ACTIVITY >> Line by line, give the data again exactly as it appears, but without pictures.

::: DATASET ENTRIES :::

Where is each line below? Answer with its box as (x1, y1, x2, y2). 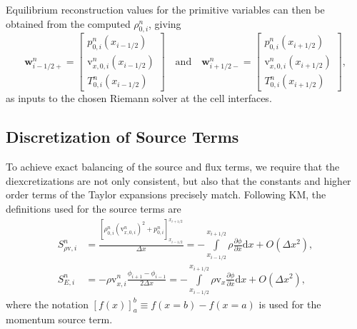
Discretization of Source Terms (6, 126, 239, 148)
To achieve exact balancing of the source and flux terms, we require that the (6, 159, 340, 174)
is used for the (258, 296, 321, 311)
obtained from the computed (6, 16, 131, 31)
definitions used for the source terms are (6, 201, 181, 216)
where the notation (6, 296, 89, 311)
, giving (149, 16, 181, 31)
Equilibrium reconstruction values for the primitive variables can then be (6, 2, 325, 16)
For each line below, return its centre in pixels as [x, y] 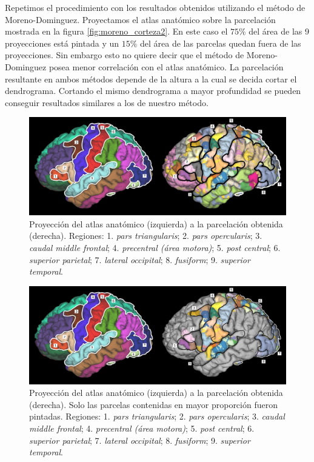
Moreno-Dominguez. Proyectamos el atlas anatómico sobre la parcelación [140, 19]
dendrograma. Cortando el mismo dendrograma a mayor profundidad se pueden [153, 91]
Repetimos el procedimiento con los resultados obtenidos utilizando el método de [155, 7]
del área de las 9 [279, 31]
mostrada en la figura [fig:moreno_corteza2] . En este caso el [116, 31]
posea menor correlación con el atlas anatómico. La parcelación [166, 66]
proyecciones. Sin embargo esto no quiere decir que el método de [125, 55]
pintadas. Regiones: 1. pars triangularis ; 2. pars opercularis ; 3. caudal [157, 416]
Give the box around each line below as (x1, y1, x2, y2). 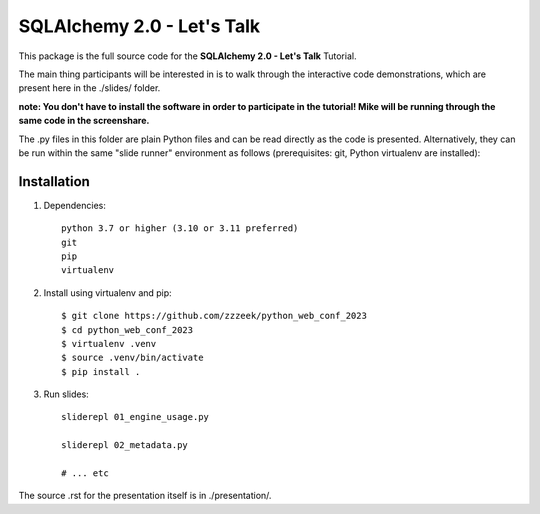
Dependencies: (43, 199, 107, 211)
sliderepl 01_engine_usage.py (61, 411, 210, 423)
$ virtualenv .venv (61, 338, 157, 349)
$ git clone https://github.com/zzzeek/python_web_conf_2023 (61, 310, 367, 322)
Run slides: (43, 388, 89, 400)
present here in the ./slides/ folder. (18, 82, 161, 94)
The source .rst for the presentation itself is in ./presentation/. (18, 490, 272, 502)
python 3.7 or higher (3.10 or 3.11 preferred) (61, 223, 299, 234)

:::

PROBLEM SOLUTION >>
Where is each line below? Answer with its box as (x1, y1, x2, y2). 
Discretization of Source Terms (6, 126, 239, 148)
To achieve exact balancing of the source and flux terms, we require that the (6, 159, 340, 174)
is used for the (258, 296, 321, 311)
obtained from the computed (6, 16, 131, 31)
definitions used for the source terms are (6, 201, 181, 216)
where the notation (6, 296, 89, 311)
, giving (149, 16, 181, 31)
Equilibrium reconstruction values for the primitive variables can then be (6, 2, 325, 16)
For each line below, return its centre in pixels as [x, y] 
Moreno-Dominguez. Proyectamos el atlas anatómico sobre la parcelación [140, 19]
dendrograma. Cortando el mismo dendrograma a mayor profundidad se pueden [153, 91]
Repetimos el procedimiento con los resultados obtenidos utilizando el método de [155, 7]
del área de las 9 [279, 31]
mostrada en la figura [fig:moreno_corteza2] . En este caso el [116, 31]
posea menor correlación con el atlas anatómico. La parcelación [166, 66]
proyecciones. Sin embargo esto no quiere decir que el método de [125, 55]
pintadas. Regiones: 1. pars triangularis ; 2. pars opercularis ; 3. caudal [157, 416]
Give the box around each line below as (x1, y1, x2, y2). 
Dependencies: (43, 199, 107, 211)
sliderepl 01_engine_usage.py (61, 411, 210, 423)
$ virtualenv .venv (61, 338, 157, 349)
$ git clone https://github.com/zzzeek/python_web_conf_2023 (61, 310, 367, 322)
Run slides: (43, 388, 89, 400)
present here in the ./slides/ folder. (18, 82, 161, 94)
The source .rst for the presentation itself is in ./presentation/. (18, 490, 272, 502)
python 3.7 or higher (3.10 or 3.11 preferred) (61, 223, 299, 234)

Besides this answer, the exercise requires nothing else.